Simbiosis komensalisme, yaitu hubungan yang erat dan berlangsung antara dua jenis mahluk hidup yang berbeda di mana yang satu untung dan yang lain tidak dirugika. Contoh simbiosis komensalisme antara lain sebagai berikut :
  1. Simbiosis antara anemon laut dengan ikan badut. Anemon laut adalah hewan laut yang tampak seperti tumbuhan bercabang banyak. Ikan badut memanfaatkan anemon laut sebagai tempat persembunyian.
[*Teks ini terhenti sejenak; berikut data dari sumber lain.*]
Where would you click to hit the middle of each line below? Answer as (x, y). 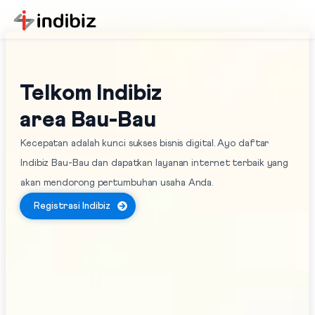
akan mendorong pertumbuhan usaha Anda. (117, 183)
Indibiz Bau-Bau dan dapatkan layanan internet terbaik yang (155, 163)
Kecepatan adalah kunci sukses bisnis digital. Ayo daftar (145, 143)
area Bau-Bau (88, 120)
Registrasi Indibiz (72, 206)
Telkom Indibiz (91, 94)
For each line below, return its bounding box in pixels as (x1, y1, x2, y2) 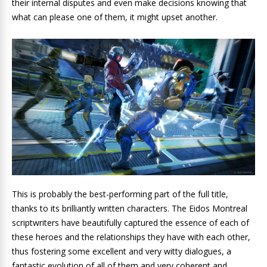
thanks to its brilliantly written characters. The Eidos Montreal (12, 203, 247, 215)
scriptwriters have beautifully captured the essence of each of (12, 217, 249, 229)
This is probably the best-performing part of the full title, (12, 188, 228, 200)
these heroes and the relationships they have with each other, (12, 231, 250, 243)
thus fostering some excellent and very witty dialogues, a (12, 246, 231, 257)
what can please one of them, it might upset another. (12, 11, 218, 23)
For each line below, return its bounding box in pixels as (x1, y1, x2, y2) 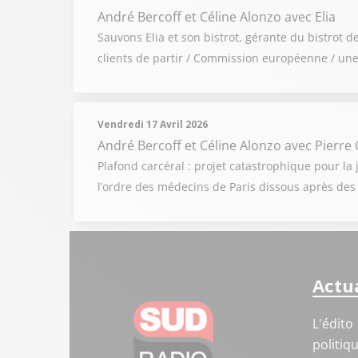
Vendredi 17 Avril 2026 (97, 117, 208, 131)
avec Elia (284, 8, 336, 26)
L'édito (312, 315, 353, 332)
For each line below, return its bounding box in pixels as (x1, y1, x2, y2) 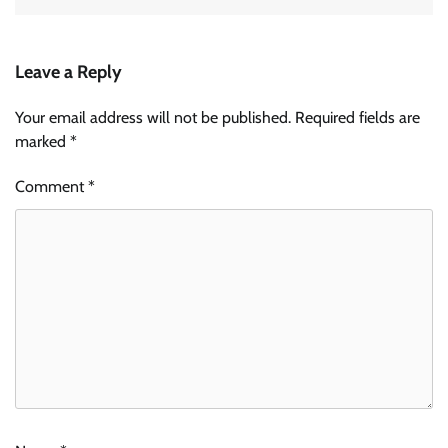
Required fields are (295, 107, 420, 127)
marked (15, 131, 70, 151)
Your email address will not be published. (15, 107, 291, 127)
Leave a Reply (15, 60, 122, 83)
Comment (15, 176, 88, 196)
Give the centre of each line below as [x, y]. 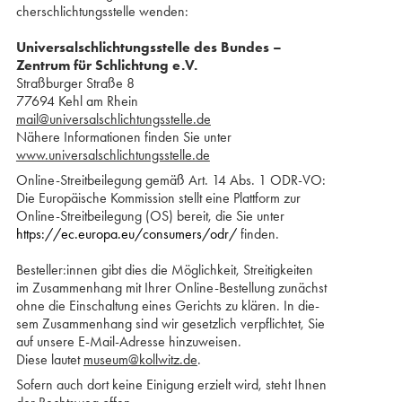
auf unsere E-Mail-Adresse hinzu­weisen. [130, 341]
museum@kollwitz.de [140, 359]
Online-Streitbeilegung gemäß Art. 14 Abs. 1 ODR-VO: [170, 180]
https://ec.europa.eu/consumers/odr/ [126, 234]
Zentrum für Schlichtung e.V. [106, 65]
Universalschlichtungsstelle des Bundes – [150, 47]
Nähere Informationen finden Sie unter [123, 137]
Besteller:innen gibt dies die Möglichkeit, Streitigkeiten [164, 270]
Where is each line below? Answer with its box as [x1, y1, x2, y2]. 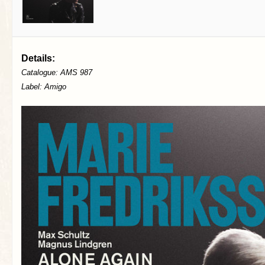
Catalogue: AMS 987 [21, 68, 92, 77]
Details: [21, 53, 55, 63]
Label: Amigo [21, 82, 66, 91]
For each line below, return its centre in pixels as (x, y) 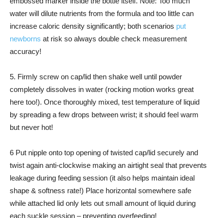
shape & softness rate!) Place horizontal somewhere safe (100, 191)
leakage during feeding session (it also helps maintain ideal (102, 178)
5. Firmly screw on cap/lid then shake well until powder (96, 77)
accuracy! (26, 51)
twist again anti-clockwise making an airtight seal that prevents (108, 165)
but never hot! (31, 127)
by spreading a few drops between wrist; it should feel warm (104, 115)
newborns (25, 39)
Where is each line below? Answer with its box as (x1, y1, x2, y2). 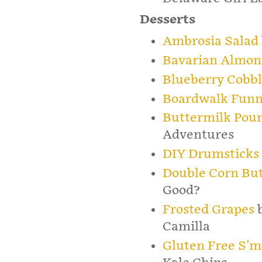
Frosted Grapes (162, 202, 254, 217)
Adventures (162, 127, 234, 143)
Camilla (162, 219, 210, 234)
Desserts (140, 12, 195, 27)
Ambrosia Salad (162, 34, 258, 49)
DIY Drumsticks (162, 147, 259, 162)
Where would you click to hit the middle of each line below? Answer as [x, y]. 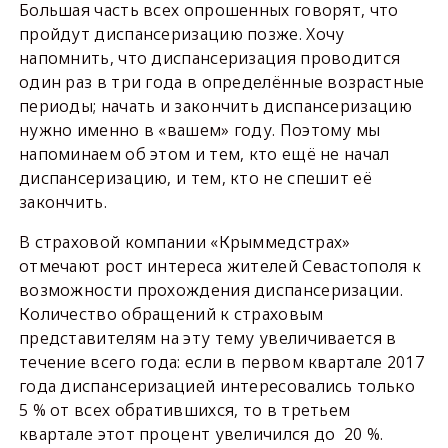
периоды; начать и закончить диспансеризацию [215, 106]
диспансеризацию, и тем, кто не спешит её [195, 178]
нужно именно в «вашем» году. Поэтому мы [199, 130]
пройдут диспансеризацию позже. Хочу [181, 34]
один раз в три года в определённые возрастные [221, 82]
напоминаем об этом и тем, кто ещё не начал [204, 154]
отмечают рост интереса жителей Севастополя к [220, 266]
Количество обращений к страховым [171, 314]
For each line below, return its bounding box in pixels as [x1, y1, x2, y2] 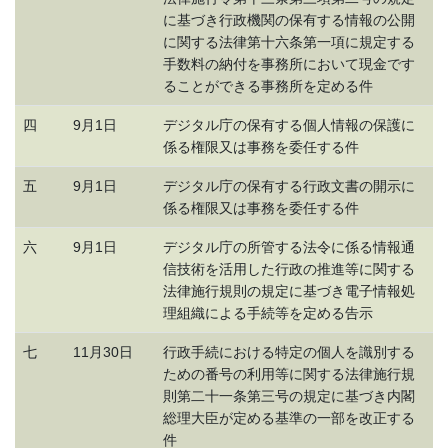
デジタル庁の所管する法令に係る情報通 [163, 238, 415, 255]
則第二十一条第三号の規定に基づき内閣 [163, 387, 415, 404]
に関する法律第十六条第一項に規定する [163, 33, 415, 50]
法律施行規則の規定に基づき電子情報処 [163, 282, 415, 299]
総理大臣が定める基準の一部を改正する [163, 409, 415, 426]
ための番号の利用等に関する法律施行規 [163, 365, 415, 382]
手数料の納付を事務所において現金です [163, 55, 415, 72]
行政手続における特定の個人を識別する [163, 343, 415, 360]
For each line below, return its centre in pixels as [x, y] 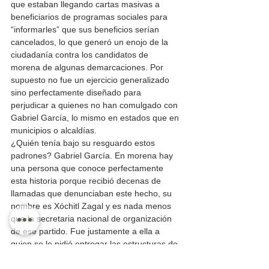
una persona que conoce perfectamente [88, 168]
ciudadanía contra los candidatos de [81, 55]
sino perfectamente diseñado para [77, 93]
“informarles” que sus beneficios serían [86, 30]
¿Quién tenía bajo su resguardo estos [84, 143]
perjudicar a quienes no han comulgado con [95, 105]
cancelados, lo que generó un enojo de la [91, 42]
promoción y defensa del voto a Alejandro [91, 257]
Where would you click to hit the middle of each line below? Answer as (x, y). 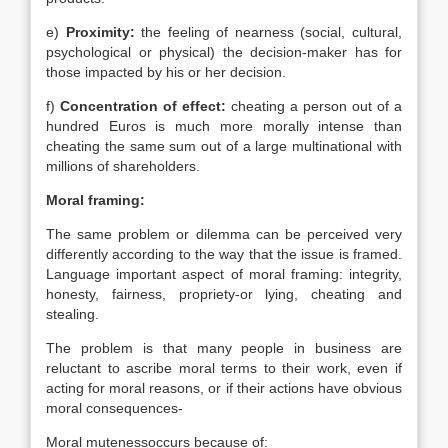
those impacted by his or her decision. (166, 72)
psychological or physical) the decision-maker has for (224, 52)
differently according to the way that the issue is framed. (224, 254)
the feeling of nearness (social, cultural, (268, 32)
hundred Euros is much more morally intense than (224, 126)
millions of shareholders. (123, 166)
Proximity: (100, 32)
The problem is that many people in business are (224, 348)
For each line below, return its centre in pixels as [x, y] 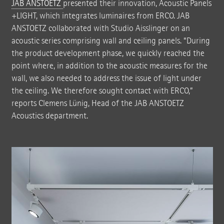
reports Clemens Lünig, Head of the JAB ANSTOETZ [97, 103]
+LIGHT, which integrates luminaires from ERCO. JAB [100, 16]
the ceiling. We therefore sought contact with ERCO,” [102, 91]
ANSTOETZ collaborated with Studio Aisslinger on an [100, 28]
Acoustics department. [49, 116]
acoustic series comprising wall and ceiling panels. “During [110, 41]
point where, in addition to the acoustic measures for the [109, 66]
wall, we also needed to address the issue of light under [106, 78]
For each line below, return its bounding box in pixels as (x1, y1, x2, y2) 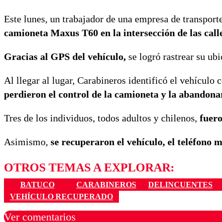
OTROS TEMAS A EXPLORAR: (4, 161, 174, 174)
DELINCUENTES (148, 180, 213, 189)
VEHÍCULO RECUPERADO (10, 192, 113, 201)
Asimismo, (4, 136, 51, 148)
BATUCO (20, 180, 55, 189)
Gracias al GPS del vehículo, (4, 51, 128, 62)
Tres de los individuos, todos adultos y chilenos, (4, 112, 197, 124)
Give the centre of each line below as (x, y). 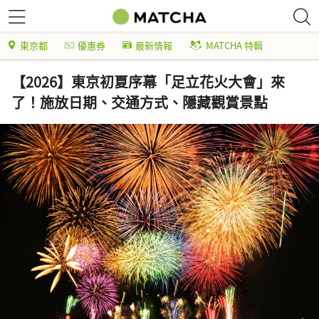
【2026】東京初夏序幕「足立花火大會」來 (148, 82)
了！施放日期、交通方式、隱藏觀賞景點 (140, 102)
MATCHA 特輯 (234, 45)

Ikan badut dapat segera bersembunyi diantara tubuh anemon laut saat menghindari musuhnnya. Ikan badut beruntung karena selamat dari kejaran musuh, sedangkan anemon laut tidak diuntungkan dan tidak dirugikan.
  2. Simbiosis antara pelaku atau anggrek dengan pohon inang. Untuk hidupnya, tumbuhan paku menempelkan tubuhnya pada kulit batang atau cabang tumbuhan yang lain, khususnya pada batang atau dahan yang basah atau lembap. Tumbuhan paku tidak mengambil zat hara dari jaringan hidup tumbuhan yang ditumpanginya, tetapi dari air dan debu yang menempel pada kulit tersebut. Dengan demikian, tumbuhan yang ditumpangi tidak dirugikan. Sebaliknya, tumbuhan paku dan epifit lainnya memperoleh keuntungan, yaitu dapat menumpang serta mendapat air dan hara dari kulit batang tumbuhan inangnya. 
  3. Simbiosis antara tumbuhan sirih dengan tumbuhan inangnya. Sirih mendapat keuntungan karena dapat merambat pada tumbuhan lain (inang). Inangnya tidak merasa dirugikan karena sirih tidak menyerap (mengambil makanan).
  4. Simbosis antara ikan remora dan hiu juga terjadi di laut. Makanan ikan hiu adalah hewan laut lain. Ikan remora memakan sisa - sisa makanan yang jatuh. Jadi ikan remora beruntung karena mendapat makanan, sedangkan ikan hiu tidak dirugikan, tetapi juga tidak dirugikan.

C. Simbiosis Parasitisme


Simbiosis parasitisme, yaitu hubungan langsung dan erat antara dua jenis mahluk hidup yang berbeda, di mana yang satu mendapat keuntungan, sedangkan yang lain dirugikan. Mahluk hidup yang mendapat keuntungan disebut parasit. Mahluk hidup yang ditumpangi disebut inang. Parasit dapat hidup pada manusia, hewan, maupun tumbuhan. Contoh simbiosis parasitisme antara lain sebagai berikut :
  1. Simbiosis antara kutu dan hewan. Hampir semua hewan yang berambut dapat dihinggapi kutu, misalnya, kucing, anjing, dan kerbau. Hewan berbulu juga mudah dihinggapi kutu misalnya ayam dan berbagai jenis burung. Kutu - kutu itu menghisap darah dari tubuh hewan yang dihinggapinya. Kutu beruntung karena memperoleh makanan, sedangkan hewan yang dihinggapinya merugi. Sebaliknya, hewan merasa gatal dikulit dan pertumbuhannya tidak sehat.
  2. Simbiosis bunga rafflesia dan tumbuhan inangnya. Bunga rafflesia tumbuh subur, sedangkan tumbuhan inangnya lama - kelamaan akan mati. Selain bunga rafflesia, tumbuhan yang hidup parasit adalah benalu dan tali putri.
  3. Simbiosis antara tali putri dan tumbuhan inangnya. Tumbuhan tali putri mendapat keuntungan karena dapat mengambil makanan dari inangnya (yang ditumpanginya), sedangkan tumbuhan inangnya lama kelamaan akan mati karena makanannya diserap oleh tali putri. 

Student Terpelajar
Student Terpelajar Content Creator, Video Creator and Writer

Posting Komentar untuk "Macam - Macam Simbiosis"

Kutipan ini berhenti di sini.